Adventist Congregation Wins $3.7 Million Land-Use Suit Judgment
Maryland county was religiously biased, jury rules; judge to have final say

BY MARK A. KELLNER, Adventist Review News Editor

Seventh-day Adventist congregation in the suburbs of Washington, D.C., was awarded $3.7 million in damages on April 24 when a U.S. District Court jury in Greenbelt, Maryland, determined that Prince George’s County had discriminated on the basis of religion when it denied the congregation permission to build a church.
 
Though not the end of the matter – U.S. District Judge Roger W. Titus will rule on the question of whether the county was acting “in furtherance of a compelling governmental interest” on September 8 – “it’s a major event to get a jury’s determination on the facts and a substantial burden on religious exercise has occurred,” said Ward B. Coe, III, an attorney with the Baltimore firm of Gallagher Evelius & Jones LLP, which represented the congregation.
 
Reaching Hearts International, the congregation that brought the action, is affiliated with the Allegheny East Conference of Seventh-day Adventists. Adventist pastor Michael Oxentenko leads the congregation.
 
 
CONGREGATIONAL LEADER: Adventist pastor Michael Oxentenko leads the Reaching Hearts congregation, which is trying to build a church in West Laurel, Maryland. The government of Prince George's County, in which West Laurel is located, was found to have discriminated against the congregation by a U.S. Disctrict Court Jury on April 24. [Photo: Mark A. Kellner/AR]

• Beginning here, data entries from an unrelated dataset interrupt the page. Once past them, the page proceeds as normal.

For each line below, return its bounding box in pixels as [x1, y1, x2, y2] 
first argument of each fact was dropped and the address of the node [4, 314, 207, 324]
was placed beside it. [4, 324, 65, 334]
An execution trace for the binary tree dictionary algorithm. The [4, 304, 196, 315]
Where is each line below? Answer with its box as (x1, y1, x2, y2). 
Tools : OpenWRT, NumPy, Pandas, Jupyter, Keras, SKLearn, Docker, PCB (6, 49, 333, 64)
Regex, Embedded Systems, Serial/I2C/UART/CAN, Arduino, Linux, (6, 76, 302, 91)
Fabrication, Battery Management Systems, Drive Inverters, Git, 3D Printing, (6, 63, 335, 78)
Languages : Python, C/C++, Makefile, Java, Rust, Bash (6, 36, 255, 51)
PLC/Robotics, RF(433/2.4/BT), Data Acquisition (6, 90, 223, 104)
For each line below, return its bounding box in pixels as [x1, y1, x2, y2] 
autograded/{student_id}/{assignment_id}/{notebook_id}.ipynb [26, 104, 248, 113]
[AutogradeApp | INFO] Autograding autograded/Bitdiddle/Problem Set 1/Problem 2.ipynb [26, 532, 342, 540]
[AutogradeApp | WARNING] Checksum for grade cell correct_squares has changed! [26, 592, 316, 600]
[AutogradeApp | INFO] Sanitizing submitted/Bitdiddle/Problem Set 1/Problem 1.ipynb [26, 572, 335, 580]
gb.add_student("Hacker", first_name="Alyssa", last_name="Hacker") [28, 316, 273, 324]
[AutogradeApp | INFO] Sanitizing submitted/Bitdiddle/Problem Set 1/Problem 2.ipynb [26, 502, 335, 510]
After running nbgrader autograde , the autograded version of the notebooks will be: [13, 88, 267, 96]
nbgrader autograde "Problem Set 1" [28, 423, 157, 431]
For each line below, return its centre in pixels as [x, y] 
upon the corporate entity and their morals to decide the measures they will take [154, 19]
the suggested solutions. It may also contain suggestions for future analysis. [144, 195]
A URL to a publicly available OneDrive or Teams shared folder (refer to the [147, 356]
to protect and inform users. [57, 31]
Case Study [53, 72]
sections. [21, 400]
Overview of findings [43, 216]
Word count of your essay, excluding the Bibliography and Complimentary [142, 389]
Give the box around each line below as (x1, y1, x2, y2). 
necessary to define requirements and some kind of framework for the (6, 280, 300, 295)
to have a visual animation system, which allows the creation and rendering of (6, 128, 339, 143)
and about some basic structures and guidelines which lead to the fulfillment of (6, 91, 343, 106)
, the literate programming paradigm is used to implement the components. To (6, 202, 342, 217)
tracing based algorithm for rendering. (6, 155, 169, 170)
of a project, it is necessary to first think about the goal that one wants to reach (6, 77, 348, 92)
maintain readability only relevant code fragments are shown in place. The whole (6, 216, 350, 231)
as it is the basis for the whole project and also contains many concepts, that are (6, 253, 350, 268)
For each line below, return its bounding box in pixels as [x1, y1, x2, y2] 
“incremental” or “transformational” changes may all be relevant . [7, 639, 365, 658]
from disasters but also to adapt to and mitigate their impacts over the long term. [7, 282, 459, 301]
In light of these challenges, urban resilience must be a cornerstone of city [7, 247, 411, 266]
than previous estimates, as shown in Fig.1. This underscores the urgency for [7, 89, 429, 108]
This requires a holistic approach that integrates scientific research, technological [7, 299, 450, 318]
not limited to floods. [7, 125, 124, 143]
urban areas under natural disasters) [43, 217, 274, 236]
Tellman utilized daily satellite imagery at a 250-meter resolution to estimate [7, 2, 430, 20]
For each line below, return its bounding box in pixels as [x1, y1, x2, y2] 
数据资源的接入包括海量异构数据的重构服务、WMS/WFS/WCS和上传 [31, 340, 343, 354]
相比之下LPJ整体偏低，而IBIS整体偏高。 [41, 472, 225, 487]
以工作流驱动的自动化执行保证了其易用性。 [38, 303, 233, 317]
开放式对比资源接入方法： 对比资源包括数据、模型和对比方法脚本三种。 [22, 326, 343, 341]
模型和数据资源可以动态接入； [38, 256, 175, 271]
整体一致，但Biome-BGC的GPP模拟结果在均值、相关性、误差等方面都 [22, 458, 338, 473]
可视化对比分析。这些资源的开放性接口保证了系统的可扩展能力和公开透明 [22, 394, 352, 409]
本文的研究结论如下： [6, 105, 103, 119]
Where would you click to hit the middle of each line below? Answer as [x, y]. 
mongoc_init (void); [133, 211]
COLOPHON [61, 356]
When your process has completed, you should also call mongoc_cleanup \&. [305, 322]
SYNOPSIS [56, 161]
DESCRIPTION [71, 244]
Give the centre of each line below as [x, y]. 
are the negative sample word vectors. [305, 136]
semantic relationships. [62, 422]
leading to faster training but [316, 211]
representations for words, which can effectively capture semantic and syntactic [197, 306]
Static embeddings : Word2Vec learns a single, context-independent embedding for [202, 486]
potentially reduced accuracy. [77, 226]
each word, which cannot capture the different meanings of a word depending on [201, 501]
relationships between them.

Meeting for several years at the Cedar Ridge Conference Center in Silver Spring, Maryland. Approximately 350 to 500 people attend worship weekly, however, Coe said, the church is only able to rent the conference center for nine hours a week.
 
“That isn’t sufficient,” Coe told Adventist Review in a telephone interview. “That’s why they sought land where building a church was zoned.”
 
The $800,000 parcel the church purchased – 17 acres in West Laurel. Maryland – was zoned for church construction. A change in the “sewer category” needed to be approved by the Prince George’s County council for the church to connect its property to the county sewer system two blocks away. In 2003, county executive Jack B. Johnson suggested that the council approve the change; in that year the County Council approved 27 of 28 such applications.
 
The Reaching Hearts application was rejected by the panel, however, and it was reportedly the only church application to be made and denied. According to media reports, council member Thomas E. Dernoga, who represents the West Laurel area, worked to block the approval. The congregation responded by proposing a smaller church facility, to seat 750, and with parking for 173 vehicles.
 
In response Dernoga later introduced legislation, which the council passed, to limit the amount of land on the Reaching Hearts parcel that could be used for church construction to an amount that could not support even the scaled-back church proposed by the congregation.
 
According to attorney Coe, “we were claiming we were treated differently because we were a religion.” The jury found that this was the case, even though county attorneys argued that Reaching Hearts presented no evidence of “intentional” discrimination.
 
Such governmental blockage of the free exercise of religion via permit denial is what led to the 2000 passage of the Religious Land Use and Institutionalized Persons Act (RLUIPA), which was signed into law by President Bill Clinton on September 22 of that year, said Eric Rassbach, national litigation director for The Becket Fund, a public-interest nonprofit law firm in Washington, D.C.
 
Although Becket did not participate in the Reaching Hearts case, Rassbach said he was pleased with the jury’s determination in the matter.
 
“I think it hopefully will send a signal to local governments that they need to take into account the ability of their citizens to engage in religious exercise when they make zoning decisions,” he told Adventist Review.
 
“I hope this is a beginning of a trend,” Rassbach said of the finding, and that “over time, there won’t be so large judgments because people will integrate religious land use into their rules.”
 
While not speaking to the specifics of the Reaching Hearts case, Rassbach said that discrimination against the construction of houses of worship is related to a “not-in-my-backyard” view of development.
 
“I like to think of it as the ‘frozen in time theory’ a lot of neighbors have,” he said. “The neighborhood should be frozen in time as of date of purchase of the house. Any change is bad…even if it’s a private property a church wants to build on.”
 
At the same time, Rassbach said, “a church, by definition, needs some place to meet. It may not be what you want, but you have to let them have it. It has to do with private property. It’s not like the church asks to build a building in the middle of a park.”
 
Reaching Hearts’ attorney Coe said Judge Titus will have to determine if Prince George’s was “acting in furtherance of a compelling governmental interest and used [the] least restrictive means” in denying permission for the church construction.
 
“If we win on those issues, a judgment will be entered for the jury’s award,” he said, adding, “Prince George’s County said they would appeal” if they lost.
 
At the same time, Coe said the church was hoping county officials would grant the permit: “We’d much rather have permission to build than have a lawsuit.”